Переезжаем к месту папиной работы. Шоссе блестящее, ровное, широкое. Я сижу впереди, пейзаж необычный. Скалистые горы,  иногда наверху видны столбы с проволокой, солдаты с оружием; папа показывает стаю шакалов, они цепочкой бегут по горам, а вот и пальмы.
 Ночь. Мы на месте. Русское поселение. Кругом зелень, ночной аромат каких-то цветов, бесподобный аромат и цветы такие красивые!…И вдруг - собака, огромная, злая  несётся на нас, отец её отгоняет. На лай выходит кто-то из русских: «Катя, нельзя!».
Катя охраняла наше поселение. Ни один араб не мог близко ночью подойти к нашим окнам. Арабы говорили: «Надо же, выросла среди арабов, а ненавидит нас». Детей  она просто обожала.

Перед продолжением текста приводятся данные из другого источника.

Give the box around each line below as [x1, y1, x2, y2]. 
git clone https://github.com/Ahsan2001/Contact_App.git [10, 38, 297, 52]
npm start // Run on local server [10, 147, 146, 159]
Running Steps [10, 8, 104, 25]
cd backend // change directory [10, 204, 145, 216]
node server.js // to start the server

Но потом Катьки не стало, отравили или застрелили - я не помню. Но эта грусть была позже. А пока… Арык, черепашка,  принесённая домой плавать в ванной, потом выпущенная на волю, и я, оступившаяся и нырнувшая в грязную воду, отец вовремя  успел схватить за капюшон. Мальчик Ванька. Он был старше всех и противный. Я не понимала его издёвок. Как-то пришла домой и начала есть стиральный порошок. Ванька сказал, что смогу пускать мыльные пузыри. Мама долго мне мыла рот. Потом Ванька заставил меня сунуть палец в какой-то патрон на стене. Меня ударило током, несильно, но ощущение было не из приятных.
Каждый день нам привозили советские фильмы. Но каждый день мы требовали «Волшебную лампу Аладдина». Взрослым было всё равно. Женщины общались, вязали шали из мохера, а мужчины где-то под покровом ночи воровали брёвна и построили довольно быстро настоящую русскую баню. У всех была ванная с горячей водой. Но раз в неделю мы все были в бане.

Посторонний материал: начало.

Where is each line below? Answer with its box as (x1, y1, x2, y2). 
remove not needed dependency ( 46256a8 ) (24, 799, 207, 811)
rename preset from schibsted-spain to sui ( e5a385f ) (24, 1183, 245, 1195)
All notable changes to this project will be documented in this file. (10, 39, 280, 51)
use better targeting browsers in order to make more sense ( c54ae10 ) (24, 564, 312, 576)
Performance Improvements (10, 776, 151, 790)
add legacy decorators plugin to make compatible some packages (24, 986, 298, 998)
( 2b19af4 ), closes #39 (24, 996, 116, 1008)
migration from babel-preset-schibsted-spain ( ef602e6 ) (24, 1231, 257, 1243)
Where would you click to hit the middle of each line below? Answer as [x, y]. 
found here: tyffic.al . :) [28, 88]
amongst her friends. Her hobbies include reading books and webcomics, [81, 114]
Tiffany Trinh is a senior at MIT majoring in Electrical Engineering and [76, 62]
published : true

По выходным для детей устраивали праздники, было так весело! Стихи, эстафеты, конкурсы и бассейн. Там я и научилась плавать. Вернее папа научил. Из пенопласта  и синего ситца мне сварганили жилет, он держал меня на воде, и я не боялась глубины.
Наши дома утопали среди цветов, лимонов, гранатов, финиковых пальм и инжира. Дети ели инжир. Я нет. Родители не знали, что это. Зато по сбору шампиньонов я  была первой. Грибы росли на глазах, вылезая  из-под земли.
 Однажды мы нашли таблетки, разбросанные повсюду. Взрослые увидели нас, сидящих под кустом. Строгий мужчина сказал: « Всем быстро домой и вымыть хорошенько руки». Мама рассказывала, что я ей призналась в съеденной одной таблетке. А вот я не помню этого.
 У нас появилась кошка Сильва. Многоцветная, очень красивая, но какая-то не такая, как Пушина, чужая что ли.
Однажды мы с мамой чуть ли не до смерти загоняли кота Базуна. Она его ненавидела. А я бестолковая веселилась, гоняя его от дерева к дереву. Он повис головой вниз. Мы решили, что он умер. А утром Базун гулял по территории, но уже не так нагло.
Раз в неделю нас возили на рынок. Шум, гам, вонь, лужи, ходим по рядам, что-то покупаем. Напротив лавки с коврами, украшениями, тканями. Мама что-то покупает. И вот оно мороженое, двухцветное, розовое с белым. Незабываемый вкус! Признаться честно, с той поры один раз мне встретилось нечто подобное, но не то! И ещё жвачка «Рекс» и «Тутти Фрутти».
Иногда ночью я не могла долго уснуть. Почему-то становилось страшно. Я думала: «Вдруг я умру?» Жуть какая. Я шла к родителям, прижималась к ним. Становилось спокойнее, я засыпала.
А ещё часто снился сон, будто я падаю вниз, качусь, как с горки, а внизу темнота, пропасть. Остановиться не можешь, а кричать не выходит. Просыпаюсь в слезах и к родителям под бок.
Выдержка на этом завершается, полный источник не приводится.